Y luego, por supuesto, está la vida. Esa vida cicatera que nunca regala nada aunque, en ocasiones, pensemos que sí. La vida, de hecho, solo se preocupa de quitarte lo que te has ganado a pulso. Los políticos persiguen a los que les conviene. La gente vitorea porque les dicen que lo hagan. El destierro es la pena del corazón que obliga a dejar atrás todo por lo que se ha luchado. Pero, eso sí, siempre llevaremos con nosotros las tradiciones. Esas no nos abandonan por mucho que lleguemos a sufrir. Incluso en el destierro, el violinista bajará del tejado, pondrá su instrumento debajo del brazo y nos seguirá a donde quiera que vayamos. Y que la vida se vaya a hacer…perdón, perdón…

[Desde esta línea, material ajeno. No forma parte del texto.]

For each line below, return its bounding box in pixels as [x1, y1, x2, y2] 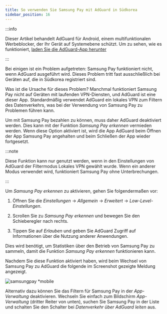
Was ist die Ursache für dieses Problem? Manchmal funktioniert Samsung [5, 86, 157, 92]
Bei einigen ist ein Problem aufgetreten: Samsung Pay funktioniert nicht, [5, 66, 153, 72]
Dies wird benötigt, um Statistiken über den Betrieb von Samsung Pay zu [5, 243, 155, 249]
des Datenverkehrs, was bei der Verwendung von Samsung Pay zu [5, 102, 142, 108]
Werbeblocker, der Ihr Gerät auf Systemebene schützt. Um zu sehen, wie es [5, 41, 162, 47]
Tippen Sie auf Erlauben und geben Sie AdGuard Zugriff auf [12, 228, 136, 234]
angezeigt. [5, 268, 27, 274]
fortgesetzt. [5, 138, 29, 144]

Extraordinaria la música de Jerry Bock y Sheldon Harnick orquestada por John Williams e interpretada con los fantásticos solos de violín de Isaac Stern, El violinista en el tejado es una radiografía viva de la pobreza que contrasta vivamente con el optimismo y la fuerza de unos seres que luchan por conciliar la tradición con la que han crecido con los dictados del corazón. La coreografía inspirada en los bailes de Jerome Robbins irradia carácter y dificultad, como el impresionante baile de la botella, que sella la unión de la hija mayor de Tevye, el protagonista, maravillosamente interpretado por Chaim Topol en el que es el mejor papel de toda su carrera. A pesar de la distancia física y cultural que nos separa de los entrañables personajes, hay algo en toda ella que nos indica la casi insalvable dificultad que suponen nuestros prejuicios y nuestros esquemas mentales que anteponen la seguridad a la felicidad. Y todo debería ser al revés. La vida, esa malvada cicatera, es tan sencilla como eso.